I would be remiss if I did not address the controversy around Russia and 2017. For those who need the step-by-step layout of events:
Russia internally selected Julia Sachenko to represent them with the song “Flame is Burning” mere days before the submission deadline.
Ukraine announced that they were launching an investigation into Sachenko, as they had suspicion to believe that she illegally entered the country to perform in Crimea without passing through a Ukrainian checkpoint back in 2015.
Sachenko confirms that she did, in fact, perform in Crimea in 2015.
Ukraine officials announced in mid-March (with fewer than eight weeks to go before Eurovision) that Sachenko had indeed entered the country illegally and that she was prohibited from returning for five years – no exception.
The EBU expresses dismay over this decision. Initially, they offer to find a way to allow Sachenko to perform in Moscow and have it telecasted in the arena. Both Russia and Ukraine scoff at this. Russia, because the rules state performances must be live in the arena AND that telecasting denies them full participation benefits. Ukraine, because showing Sachenko on Ukrainian television would violate the law and circumvent the punishment of banning her entry.
The EBU reaffirms that Ukrainian law must be respected and that it will work with the host nation to find a solution.
One of the highest ranking administrators at the EBU issued an ultimatum to Ukraine: provide an exception for Sachenko or risk being banned from Eurovision events (ESC, JESC, Eurovision Young Musicians, and all its entertainment content one imagines) for several years (a punishment that was doled out to Lebanon after it said that it would not broadcast the Israeli entry in 2005, forcing it to remove itself from the Contest – where it was set to debut – and drop any expectation of receiving a refund of its participation fee as well as received a five year ban from Eurovision competitions).
Russia is offered the solution of replacing the artist of the song (which is the most sensible solution and consistent with past situations of similar natures, in my opinion).
Again, Russia scoffs at this solution while Ukraine refuses to budge.
Russia ultimately decides to withdraw and refuses to broadcast EC 2017.

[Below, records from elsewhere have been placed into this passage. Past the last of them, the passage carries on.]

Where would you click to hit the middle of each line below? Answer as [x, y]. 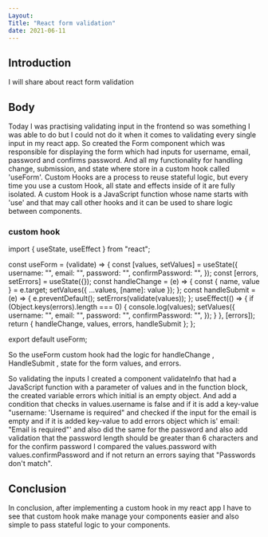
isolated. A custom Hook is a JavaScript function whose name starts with [128, 194]
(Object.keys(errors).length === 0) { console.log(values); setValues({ [122, 307]
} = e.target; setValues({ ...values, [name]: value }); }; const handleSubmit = [132, 290]
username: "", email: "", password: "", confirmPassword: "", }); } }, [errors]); [132, 315]
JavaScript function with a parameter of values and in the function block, [128, 387]
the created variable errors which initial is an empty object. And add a [122, 396]
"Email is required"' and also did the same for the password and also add [128, 430]
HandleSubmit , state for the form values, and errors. [95, 363]
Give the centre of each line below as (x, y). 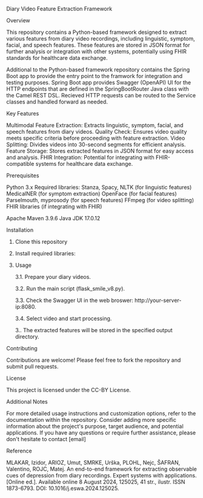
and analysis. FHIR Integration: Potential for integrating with (80, 157)
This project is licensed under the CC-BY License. (69, 390)
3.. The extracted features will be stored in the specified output (94, 330)
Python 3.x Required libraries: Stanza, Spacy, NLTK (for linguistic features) (99, 187)
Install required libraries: (45, 253)
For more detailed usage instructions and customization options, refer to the (101, 413)
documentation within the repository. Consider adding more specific (92, 420)
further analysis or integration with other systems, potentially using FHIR (96, 51)
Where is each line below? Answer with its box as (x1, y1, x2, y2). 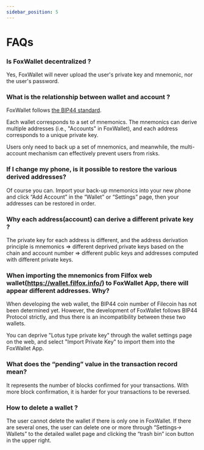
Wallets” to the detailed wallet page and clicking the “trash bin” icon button (6, 430, 194, 437)
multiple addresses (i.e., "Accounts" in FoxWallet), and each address (6, 125, 178, 132)
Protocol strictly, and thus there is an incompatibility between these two (6, 313, 186, 321)
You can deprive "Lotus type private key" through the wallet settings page (6, 331, 192, 339)
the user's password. (6, 78, 60, 85)
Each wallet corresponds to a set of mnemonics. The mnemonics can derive (6, 119, 197, 126)
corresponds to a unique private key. (6, 131, 99, 139)
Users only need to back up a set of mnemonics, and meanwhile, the (6, 143, 179, 150)
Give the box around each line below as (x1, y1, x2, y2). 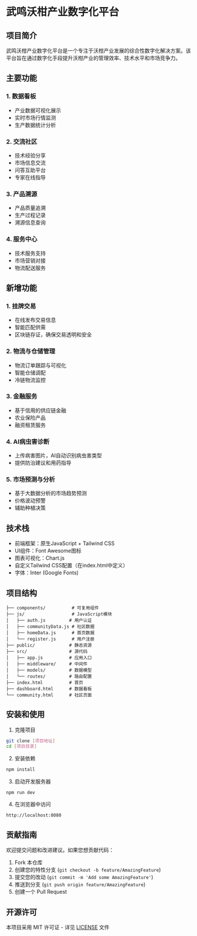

This just goes to show you that, try as they might, the EBU cannot prevent politics from creeping into the Contest. Of course, this all could have been avoided if they had made Jamala change the lyrics of 1944 last year. Or if Russia decided to be the bigger man and choose an artist that did not break the law.
So, is this whole post moot? Doesn’t this just prove that my arguments against the political nature of Eurovision are wrong? No. One example, even one as big as this, does not unravel my argument. Nor does it prove the Contest as a whole is political. In fact, it can be said that the EBU was trying its best to mitigate a political event to avoid politics entering the Contest.